Designing oversight as a system

The reframe I keep coming back to is this: oversight is infrastructure, not reassurance. "A human reviews it" is reassurance. It sounds responsible. It satisfies the compliance checkbox. It makes the slide deck feel complete. But it does not function as infrastructure because it has no defined inputs, no acceptance criteria, no failure modes, no scalability model, and no measurement framework.

Oversight infrastructure asks and answers: what is the expected error rate of this model in this context? What is the acceptable error rate given the stakes of each output tier? What automated checks catch which failure categories? At what sampling rate does human review add marginal value over the automated baseline? What does the escalation path look like, who is on it, and what SLA are they held to? What happens when the error rate crosses a threshold, does autonomy contract automatically, or does someone have to make a call?

These questions are not especially hard to answer. They are just boring to answer. They require the kind of careful, operational thinking that does not make the slide deck feel exciting. Nobody has ever gotten a standing ovation for presenting their inter-rater reliability calibration protocol. But this is exactly the work that separates organizations that have genuinely safe AI deployments from organizations that have AI deployments with a human somewhere nearby who can be blamed if something goes wrong.

The reviewer who becomes a rubber stamp is not the problem. The rubber stamp was the design. What you built was a system where volume would eventually exceed capacity, where the rubric was implicit and not transferable, where the reviewer had no way to know what they were supposed to be catching, and where nothing measured whether catching was actually happening. The human was a prop in a process that was never specified well enough to function.

If your current AI oversight plan would stop functioning correctly if that one reviewer took a two-week vacation, it is not a plan. It is a dependency. Plans survive the individuals inside them. Oversight systems should too.

Start with the questions. Write down the answers. Make the rubric. Do the capacity math. Build the evals. Set the thresholds. Then put a human in the loop, but only in the specific, instrumented, scalable way that actually means something.

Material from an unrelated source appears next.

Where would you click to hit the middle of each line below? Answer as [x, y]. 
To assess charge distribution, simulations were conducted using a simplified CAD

If you are trying to build oversight that survives production volume rather than a reviewer who quietly drowns in it, this is the kind of work my team does at Devlyn.

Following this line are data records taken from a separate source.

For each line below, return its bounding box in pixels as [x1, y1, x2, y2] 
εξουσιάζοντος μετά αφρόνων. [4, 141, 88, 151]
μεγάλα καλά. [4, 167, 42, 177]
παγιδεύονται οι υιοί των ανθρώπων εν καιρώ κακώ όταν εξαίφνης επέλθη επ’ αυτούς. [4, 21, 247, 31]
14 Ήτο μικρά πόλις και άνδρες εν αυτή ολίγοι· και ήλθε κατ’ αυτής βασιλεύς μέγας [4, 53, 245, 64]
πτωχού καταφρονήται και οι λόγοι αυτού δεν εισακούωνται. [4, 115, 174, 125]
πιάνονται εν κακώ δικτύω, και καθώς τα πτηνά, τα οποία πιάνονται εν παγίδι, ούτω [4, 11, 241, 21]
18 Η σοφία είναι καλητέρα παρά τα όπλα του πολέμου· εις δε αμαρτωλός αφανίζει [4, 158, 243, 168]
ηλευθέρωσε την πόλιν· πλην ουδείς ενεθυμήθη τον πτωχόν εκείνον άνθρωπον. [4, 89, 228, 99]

Frequently asked questions

What does "human in the loop" actually mean for AI systems? In practice it should mean a designed oversight system: a specific reviewer or rotation, a defined rubric, a sampling rate, an authority to reject or escalate, and a latency window. Most of the time it means none of that, just a person named on a slide. If you cannot describe what a failure of your oversight process looks like, you do not have human in the loop, you have a dependency.

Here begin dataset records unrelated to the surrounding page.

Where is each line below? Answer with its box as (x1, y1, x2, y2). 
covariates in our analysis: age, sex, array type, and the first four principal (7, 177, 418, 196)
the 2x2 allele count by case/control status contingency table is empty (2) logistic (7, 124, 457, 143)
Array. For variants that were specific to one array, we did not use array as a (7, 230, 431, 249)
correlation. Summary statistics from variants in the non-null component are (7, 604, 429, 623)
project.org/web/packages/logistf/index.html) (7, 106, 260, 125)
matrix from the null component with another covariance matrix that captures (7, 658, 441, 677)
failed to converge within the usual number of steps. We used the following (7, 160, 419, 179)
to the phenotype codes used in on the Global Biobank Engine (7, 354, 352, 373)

Why does human-in-the-loop review break down at scale? Volume grows faster than reviewer capacity. The reviewer starts skimming, then trusts the model because it has been right many times in a row, and the process drifts toward rubber-stamping without anyone measuring it. The failure is invisible: no crash, no error log, just a human who is technically reviewing and functionally not.

What is the alternative to reviewing every AI output by hand? Risk-tiered review plus automated evals and structured sampling. Run deterministic checks on 100% of outputs, sample human review at a rate calibrated to your error tolerance, and route exceptions and high-stakes cases to a reviewer with a rubric and an SLA. Then scale model autonomy in proportion to how well you can measure it, never beyond the reach of your evaluation system.